Work to be completed: Copy out every line of the data exactly; do not include the images.

Input data:
↓↓↓

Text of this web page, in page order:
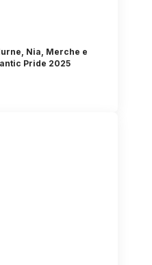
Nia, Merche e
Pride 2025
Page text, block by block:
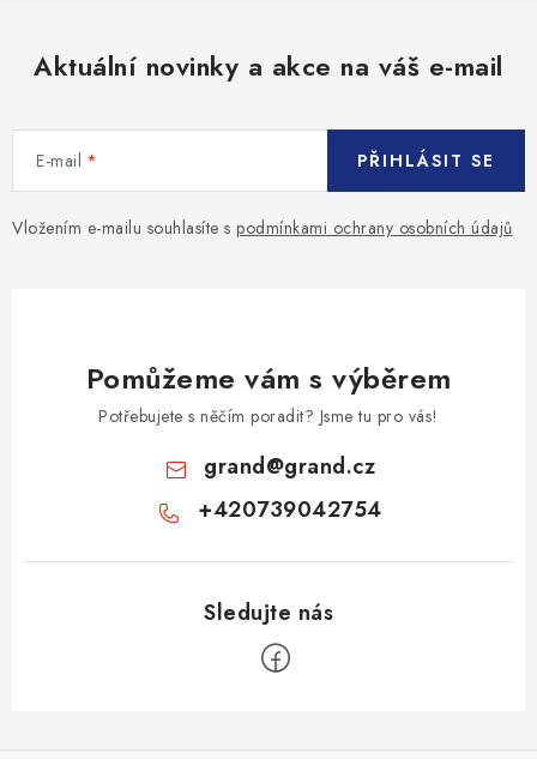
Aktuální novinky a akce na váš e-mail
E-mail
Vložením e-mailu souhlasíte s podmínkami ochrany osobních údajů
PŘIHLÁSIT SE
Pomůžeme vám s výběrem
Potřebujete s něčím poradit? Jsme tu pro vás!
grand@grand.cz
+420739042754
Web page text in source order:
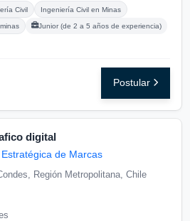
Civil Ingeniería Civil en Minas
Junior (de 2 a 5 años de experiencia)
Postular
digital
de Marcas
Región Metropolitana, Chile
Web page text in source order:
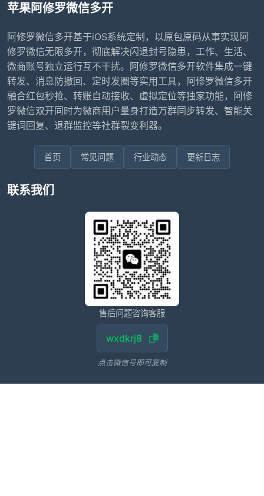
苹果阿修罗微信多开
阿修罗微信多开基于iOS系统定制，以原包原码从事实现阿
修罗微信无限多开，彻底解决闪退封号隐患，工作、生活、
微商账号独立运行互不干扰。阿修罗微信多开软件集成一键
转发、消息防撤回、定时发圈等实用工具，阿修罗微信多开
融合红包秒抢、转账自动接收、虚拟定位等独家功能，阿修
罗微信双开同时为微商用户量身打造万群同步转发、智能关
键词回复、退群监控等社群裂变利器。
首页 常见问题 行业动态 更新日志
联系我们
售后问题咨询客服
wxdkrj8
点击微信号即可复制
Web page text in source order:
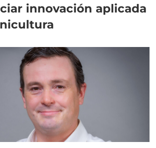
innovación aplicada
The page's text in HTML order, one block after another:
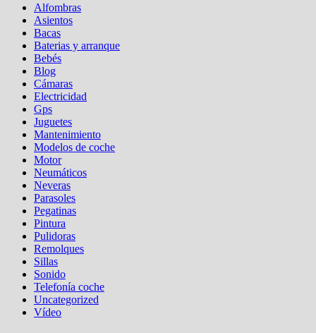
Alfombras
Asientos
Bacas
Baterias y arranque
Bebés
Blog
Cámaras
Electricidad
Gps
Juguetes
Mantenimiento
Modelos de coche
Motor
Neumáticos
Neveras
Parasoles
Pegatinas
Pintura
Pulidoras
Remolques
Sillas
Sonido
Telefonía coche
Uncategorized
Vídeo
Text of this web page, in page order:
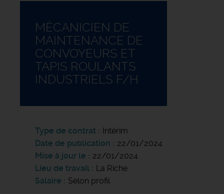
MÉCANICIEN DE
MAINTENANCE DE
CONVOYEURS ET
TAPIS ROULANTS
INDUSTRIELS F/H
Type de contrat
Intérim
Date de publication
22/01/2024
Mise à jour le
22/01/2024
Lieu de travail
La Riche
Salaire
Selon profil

↑↑↑

The answer:
Text of this web page, in page order:
Nia, Merche e
Pride 2025
Page text, block by block:
Aktuální novinky a akce na váš e-mail
E-mail
Vložením e-mailu souhlasíte s podmínkami ochrany osobních údajů
PŘIHLÁSIT SE
Pomůžeme vám s výběrem
Potřebujete s něčím poradit? Jsme tu pro vás!
grand@grand.cz
+420739042754
Web page text in source order:
Civil Ingeniería Civil en Minas
Junior (de 2 a 5 años de experiencia)
Postular
digital
de Marcas
Región Metropolitana, Chile
Web page text in source order:
苹果阿修罗微信多开
阿修罗微信多开基于iOS系统定制，以原包原码从事实现阿
修罗微信无限多开，彻底解决闪退封号隐患，工作、生活、
微商账号独立运行互不干扰。阿修罗微信多开软件集成一键
转发、消息防撤回、定时发圈等实用工具，阿修罗微信多开
融合红包秒抢、转账自动接收、虚拟定位等独家功能，阿修
罗微信双开同时为微商用户量身打造万群同步转发、智能关
键词回复、退群监控等社群裂变利器。
首页 常见问题 行业动态 更新日志
联系我们
售后问题咨询客服
wxdkrj8
点击微信号即可复制
Web page text in source order:
innovación aplicada
The page's text in HTML order, one block after another:
Alfombras
Asientos
Bacas
Baterias y arranque
Bebés
Blog
Cámaras
Electricidad
Gps
Juguetes
Mantenimiento
Modelos de coche
Motor
Neumáticos
Neveras
Parasoles
Pegatinas
Pintura
Pulidoras
Remolques
Sillas
Sonido
Telefonía coche
Uncategorized
Vídeo
Text of this web page, in page order:
MÉCANICIEN DE
MAINTENANCE DE
CONVOYEURS ET
TAPIS ROULANTS
INDUSTRIELS F/H
Type de contrat
Intérim
Date de publication
22/01/2024
Mise à jour le
22/01/2024
Lieu de travail
La Riche
Salaire
Selon profil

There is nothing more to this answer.